Training Data Score: 0.7139573070607553
Testing Data Score (from training set): 0.7004926108374384
First Quarter 2020 fit: 0.753721820501914


In [24]:
# setting vars to create table later
train_logreg_scaled = classifier.score(X_train_scaled, y_train)
test_logreg_scaled = classifier.score(X_test_scaled, y_test)
Q1_2020_logreg_scaled = classifier.score(X_20_scaled, y_20)

## Train a Random Forest Classifier model on the scaled data and print the model score

In [25]:
clf = RandomForestClassifier(random_state=7, n_estimators=500).fit(X_train_scaled, y_train)
print(f"Training Data Score: {clf.score(X_train_scaled, y_train)}")
print(f"Testing Data Score (from training set): {clf.score(X_test_scaled, y_test)}")
print(f'First Quarter 2020 fit: {clf.score(X_20_scaled, y_20)}')

Training Data Score: 1.0
Testing Data Score (from training set): 0.7878489326765189
First Quarter 2020 fit: 0.6452573373032752


In [26]:
train_clf_scaled = clf.score(X_train_scaled, y_train)
test_clf_scaled = clf.score(X_test_scaled, y_test)
Q1_2020_clf_scaled = clf.score(X_20_scaled, y_20)

In [27]:
# creating a df to hold the results
results = {'data_set': ['2019_training', '2019_test', '2020_Q1'], 'LogReg_Unscaled': [train_logreg, test_logreg, Q1_2020_logreg],
    'RandomForest_Unscaled': [train_clf, test_clf, Q1_2020_clf], 'LogReg_Scaled': [train_logreg_scaled, test_logreg_scaled, Q1_2020_logreg_scaled],
    'RandomForest_Scaled': [train_clf_scaled, test_clf_scaled, Q1_2020_clf_scaled]}
results_df = pd.DataFrame(data=results)
results_df

Unnamed: 0,data_set,LogReg_Unscaled,RandomForest_Unscaled,LogReg_Scaled,RandomForest_Scaled
0,2019_training,0.709469,1.0,0.713957,1.0
1,2019_test,0.69688,0.787849,0.700493,0.787849
2,2020_Q1,0.554658,0.646108,0.753722,0.645257


## Wrap-up
* Scaling data did not improve model fit for the training or 2019 test data.
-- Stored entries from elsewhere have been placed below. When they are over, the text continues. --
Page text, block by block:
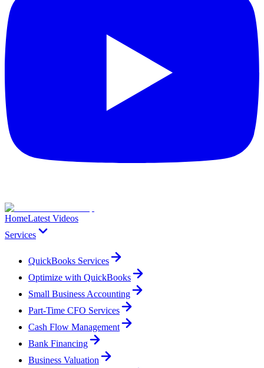
HomeLatest Videos
Services
QuickBooks Services
Optimize with QuickBooks
Small Business Accounting
Part-Time CFO Services
Cash Flow Management
Bank Financing
Business Valuation
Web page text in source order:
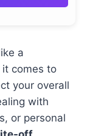
a
comes to
your overall
with
or personal
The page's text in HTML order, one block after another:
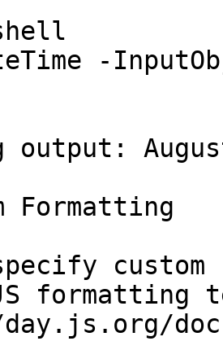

It did, however significantly improve logistic regression model fit for the 2020_Q1 data which jumped from .55 to .75 (which was higher than the model performed on itself). The random forest models performed so similarly that I checked multiple times to make sure I had modified the code to show the correct values.